** About this exercise **
In the records below, the relevant part opens with the line containing "1. Account disablement." and closes with the line containing "life with the"; print that part exactly and only, without its pictures.

Source records:

_ _ _ _ _

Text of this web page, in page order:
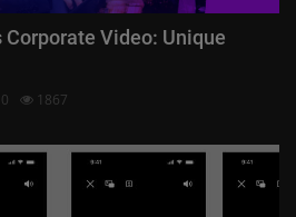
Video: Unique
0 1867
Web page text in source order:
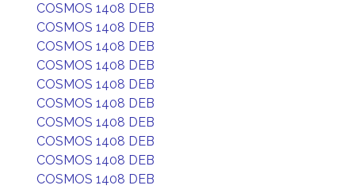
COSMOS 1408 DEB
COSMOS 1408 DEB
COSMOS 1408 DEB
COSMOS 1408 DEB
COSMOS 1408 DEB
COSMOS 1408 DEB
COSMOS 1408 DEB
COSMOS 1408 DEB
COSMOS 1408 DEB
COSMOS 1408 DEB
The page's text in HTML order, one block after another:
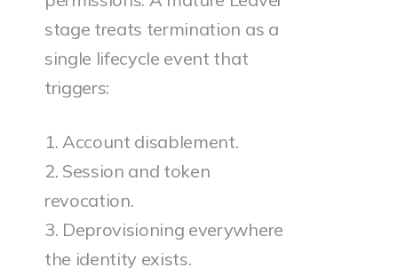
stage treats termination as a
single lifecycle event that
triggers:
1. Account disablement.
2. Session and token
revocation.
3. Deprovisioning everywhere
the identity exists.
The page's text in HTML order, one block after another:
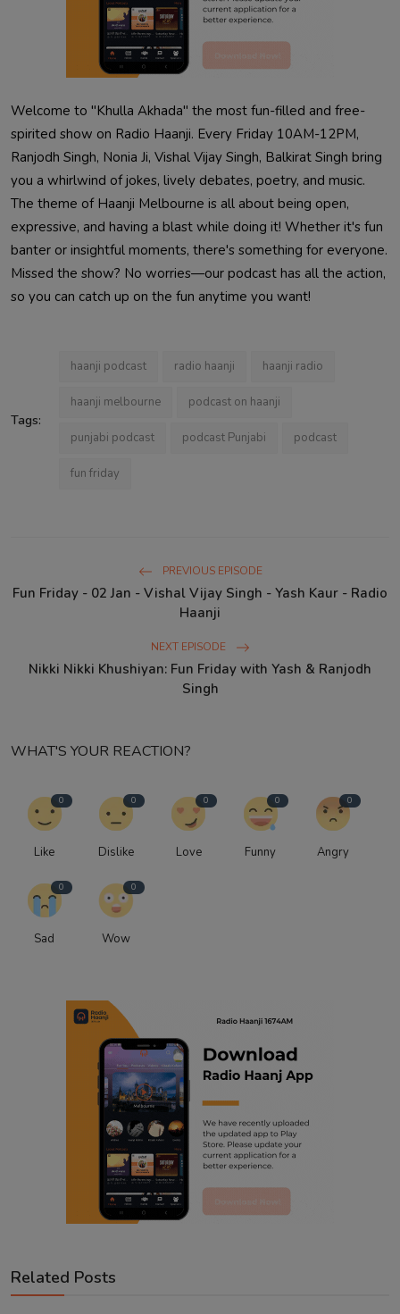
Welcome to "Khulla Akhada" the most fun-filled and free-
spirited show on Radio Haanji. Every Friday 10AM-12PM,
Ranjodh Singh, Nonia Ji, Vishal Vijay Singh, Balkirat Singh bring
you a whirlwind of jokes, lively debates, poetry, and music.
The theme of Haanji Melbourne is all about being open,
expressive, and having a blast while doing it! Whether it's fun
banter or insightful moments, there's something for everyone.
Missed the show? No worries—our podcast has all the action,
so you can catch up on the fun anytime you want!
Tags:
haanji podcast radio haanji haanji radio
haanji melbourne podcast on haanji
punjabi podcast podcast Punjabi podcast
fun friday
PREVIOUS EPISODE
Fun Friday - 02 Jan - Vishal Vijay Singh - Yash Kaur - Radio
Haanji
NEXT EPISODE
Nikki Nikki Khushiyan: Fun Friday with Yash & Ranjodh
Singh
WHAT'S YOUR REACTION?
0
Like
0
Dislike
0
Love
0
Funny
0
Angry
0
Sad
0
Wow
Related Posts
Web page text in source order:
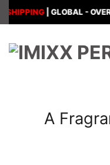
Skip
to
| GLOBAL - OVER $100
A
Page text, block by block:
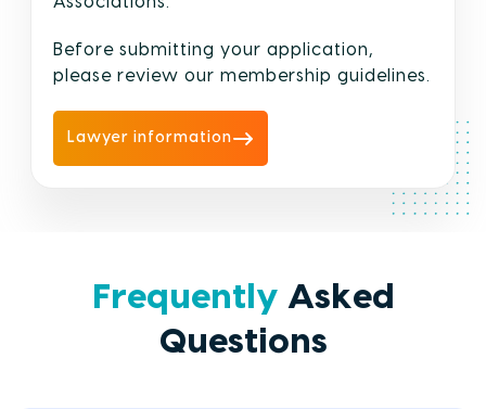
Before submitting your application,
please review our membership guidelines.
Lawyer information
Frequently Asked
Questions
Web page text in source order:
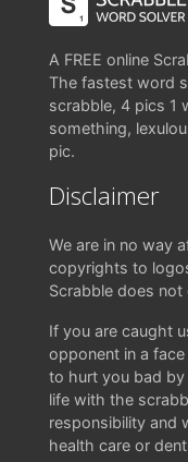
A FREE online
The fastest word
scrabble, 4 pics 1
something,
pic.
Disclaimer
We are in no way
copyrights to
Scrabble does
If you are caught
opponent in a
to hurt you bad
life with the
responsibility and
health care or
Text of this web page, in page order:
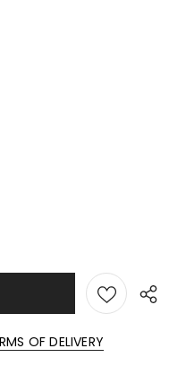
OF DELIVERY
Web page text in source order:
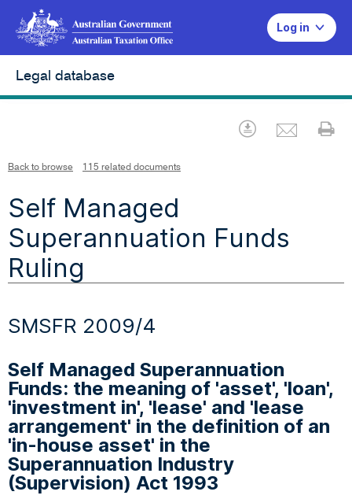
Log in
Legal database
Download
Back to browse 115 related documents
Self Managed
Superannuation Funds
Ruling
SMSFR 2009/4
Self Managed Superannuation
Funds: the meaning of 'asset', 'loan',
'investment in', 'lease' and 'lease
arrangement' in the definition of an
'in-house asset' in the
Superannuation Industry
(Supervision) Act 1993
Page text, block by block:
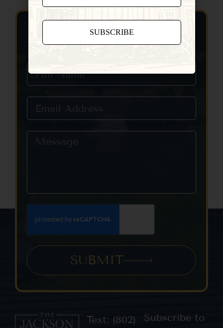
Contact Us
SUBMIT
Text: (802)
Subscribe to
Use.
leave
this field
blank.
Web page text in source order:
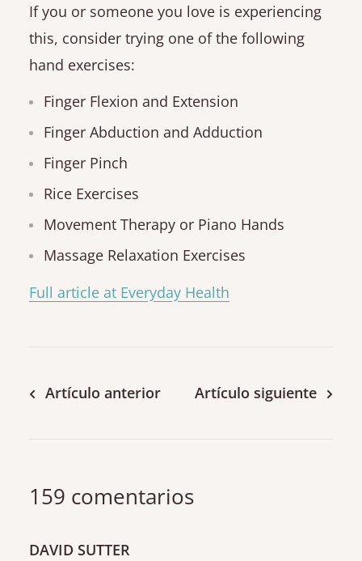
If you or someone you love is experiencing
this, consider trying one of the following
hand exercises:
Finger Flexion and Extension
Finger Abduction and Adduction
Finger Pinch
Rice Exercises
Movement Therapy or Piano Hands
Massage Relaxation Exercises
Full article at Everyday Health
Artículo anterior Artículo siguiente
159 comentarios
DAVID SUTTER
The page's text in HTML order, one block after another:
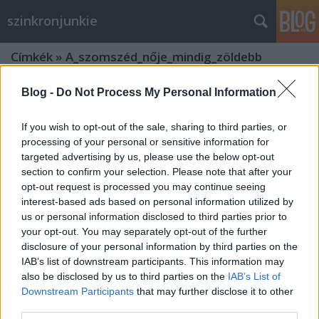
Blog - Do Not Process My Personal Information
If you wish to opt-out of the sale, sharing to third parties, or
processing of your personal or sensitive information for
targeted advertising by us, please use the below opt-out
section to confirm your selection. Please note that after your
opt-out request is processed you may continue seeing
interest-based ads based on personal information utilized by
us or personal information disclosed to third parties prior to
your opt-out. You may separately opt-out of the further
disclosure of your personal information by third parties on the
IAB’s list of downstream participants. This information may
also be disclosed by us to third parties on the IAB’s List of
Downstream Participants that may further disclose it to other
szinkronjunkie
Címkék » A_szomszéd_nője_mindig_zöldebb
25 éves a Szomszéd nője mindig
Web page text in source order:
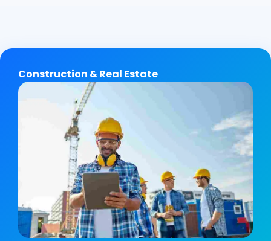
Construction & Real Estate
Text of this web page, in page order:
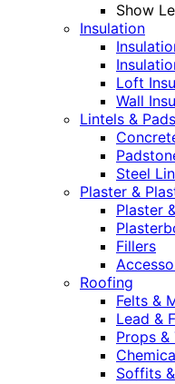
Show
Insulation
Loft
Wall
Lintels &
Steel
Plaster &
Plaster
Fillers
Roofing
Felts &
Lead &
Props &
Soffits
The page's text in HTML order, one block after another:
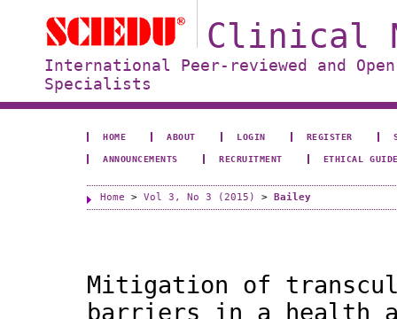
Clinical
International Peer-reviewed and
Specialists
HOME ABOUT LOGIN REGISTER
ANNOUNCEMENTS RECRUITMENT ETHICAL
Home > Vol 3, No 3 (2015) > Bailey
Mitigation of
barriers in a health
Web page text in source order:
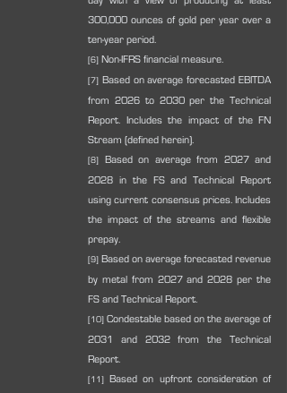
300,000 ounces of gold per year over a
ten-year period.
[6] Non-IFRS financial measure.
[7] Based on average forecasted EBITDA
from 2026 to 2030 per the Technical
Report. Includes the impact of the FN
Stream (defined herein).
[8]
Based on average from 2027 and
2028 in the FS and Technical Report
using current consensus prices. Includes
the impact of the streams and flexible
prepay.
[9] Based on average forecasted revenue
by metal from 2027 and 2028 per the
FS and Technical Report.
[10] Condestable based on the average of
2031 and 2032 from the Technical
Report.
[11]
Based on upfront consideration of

_ _ _ _ _

** Written solution **
1. Account disablement.
2. Session and token
revocation.
3. Deprovisioning everywhere
the identity exists.
The page's text in HTML order, one block after another:
Welcome to "Khulla Akhada" the most fun-filled and free-
spirited show on Radio Haanji. Every Friday 10AM-12PM,
Ranjodh Singh, Nonia Ji, Vishal Vijay Singh, Balkirat Singh bring
you a whirlwind of jokes, lively debates, poetry, and music.
The theme of Haanji Melbourne is all about being open,
expressive, and having a blast while doing it! Whether it's fun
banter or insightful moments, there's something for everyone.
Missed the show? No worries—our podcast has all the action,
so you can catch up on the fun anytime you want!
Tags:
haanji podcast radio haanji haanji radio
haanji melbourne podcast on haanji
punjabi podcast podcast Punjabi podcast
fun friday
PREVIOUS EPISODE
Fun Friday - 02 Jan - Vishal Vijay Singh - Yash Kaur - Radio
Haanji
NEXT EPISODE
Nikki Nikki Khushiyan: Fun Friday with Yash & Ranjodh
Singh
WHAT'S YOUR REACTION?
0
Like
0
Dislike
0
Love
0
Funny
0
Angry
0
Sad
0
Wow
Related Posts
Web page text in source order:
Skip
to
| GLOBAL - OVER $100
A
Page text, block by block:
Before submitting your application,
please review our membership guidelines.
Lawyer information
Frequently Asked
Questions
Web page text in source order:
A FREE online
The fastest word
scrabble, 4 pics 1
something,
pic.
Disclaimer
We are in no way
copyrights to
Scrabble does
If you are caught
opponent in a
to hurt you bad
life with the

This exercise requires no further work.